The result of the plagiarism of millions of articles and books would be a steaming pile of gibberish. The thinking is, “Just throw every book and article ever written at the fan,” and there you have it — those sure are… some sentences!

But they're not very good sentences, and people are starting to get pretty tired of having to wonder if what they're reading or seeing was written by a person with sensibilities, or churned out, unedited, by a machine that wouldn't care if you ate pizza made with glue. People are watching as the talented artists, writers, singers, and creators of our generation are getting pushed out of their jobs. If you know even one sad, unemployed person whose job is now being done, worse, by a robot, you might've started looking at AI in a different light. 

As a real person myself, with bills to pay and a body powered by a lot of egg sandwiches, I promise that I would never ask you to read something a LLM cobbled together. I write every sentence fresh for the viewing audience, and so does everybody on this site, which is awesome! 

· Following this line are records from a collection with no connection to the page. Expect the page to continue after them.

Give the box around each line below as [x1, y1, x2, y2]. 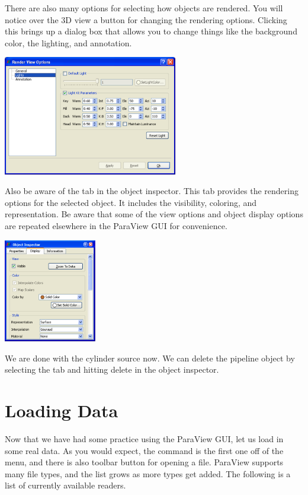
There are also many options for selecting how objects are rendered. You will [5, 2, 283, 14]
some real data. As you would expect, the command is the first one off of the [5, 444, 284, 456]
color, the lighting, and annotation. [5, 36, 132, 49]
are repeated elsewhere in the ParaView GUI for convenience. [5, 220, 227, 232]
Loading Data [5, 398, 118, 423]
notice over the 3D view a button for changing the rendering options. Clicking [5, 13, 287, 26]
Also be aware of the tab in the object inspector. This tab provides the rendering [5, 185, 299, 197]
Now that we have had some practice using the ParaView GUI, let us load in [5, 433, 284, 445]
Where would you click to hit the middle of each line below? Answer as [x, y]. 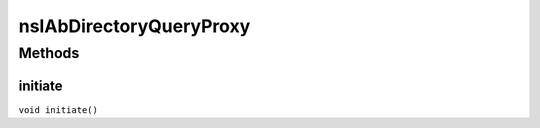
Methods [49, 53]
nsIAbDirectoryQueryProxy [134, 26]
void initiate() [58, 109]
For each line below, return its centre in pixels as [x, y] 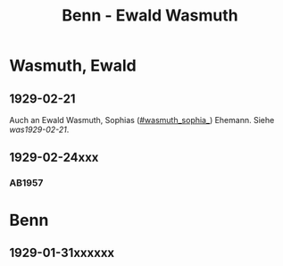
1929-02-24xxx [54, 158]
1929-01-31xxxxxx [62, 252]
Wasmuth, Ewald [73, 66]
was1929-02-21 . [39, 129]
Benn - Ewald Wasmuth [150, 16]
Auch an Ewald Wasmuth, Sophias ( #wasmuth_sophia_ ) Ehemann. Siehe [142, 120]
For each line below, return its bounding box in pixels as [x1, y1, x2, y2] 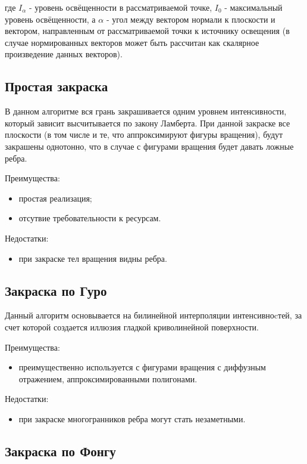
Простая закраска [5, 77, 108, 95]
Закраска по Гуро [5, 281, 107, 299]
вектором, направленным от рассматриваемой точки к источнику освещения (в [5, 24, 290, 37]
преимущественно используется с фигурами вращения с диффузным [18, 361, 266, 373]
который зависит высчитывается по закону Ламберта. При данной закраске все [5, 116, 290, 129]
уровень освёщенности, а [5, 13, 96, 25]
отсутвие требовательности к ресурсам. [18, 212, 161, 224]
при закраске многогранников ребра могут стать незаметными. [18, 412, 246, 425]
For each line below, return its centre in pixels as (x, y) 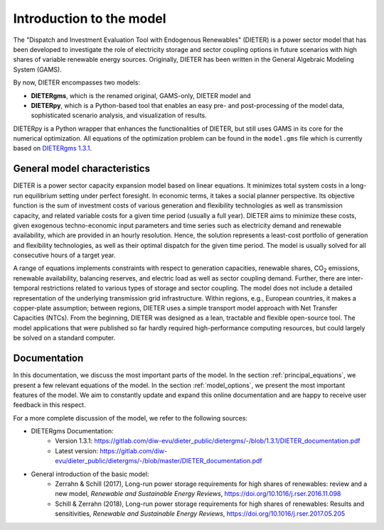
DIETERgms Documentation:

The only difference is that now we all have to work extra hard to convince you we're human, which we do by writing sentences that AI could never write. Did you know that as a human, you can just construct-ify your own words? Because AI won't do that for you. You can slightly misuse words in the most gourmet kind of way, just because you think it adds to what you're saying; you can even use punctuation in beautiful ways, should you so choose; though we all know how maligned the hyphen has become lately due to LLM overuse. They'll take the hyphen from us writers over our cold, less-than-alive bodies! 

Photo via @ratlimit

And that's exactly why Substack and Twitter articles are having a major moment, and why on X,  readers delight over them. The enslopification won't stop real people from sharing their opinions. These articles are the real deal amongst an inescapable wave of brainrot fodder. And if anything, these writers are ensuring that we'll go visit them on their pages to check in with them and see what they've written on the daily. It's a little different from the blogs of old that had distinct websites, but clearly, this style of writing is what audiences are craving. 

Personal blogging is about to have its major comeback, I'm calling it right now. Fierce, creative, emboldened writers are cracking their knuckles on their various platforms, preparing to out-write AI bots. We're just getting started!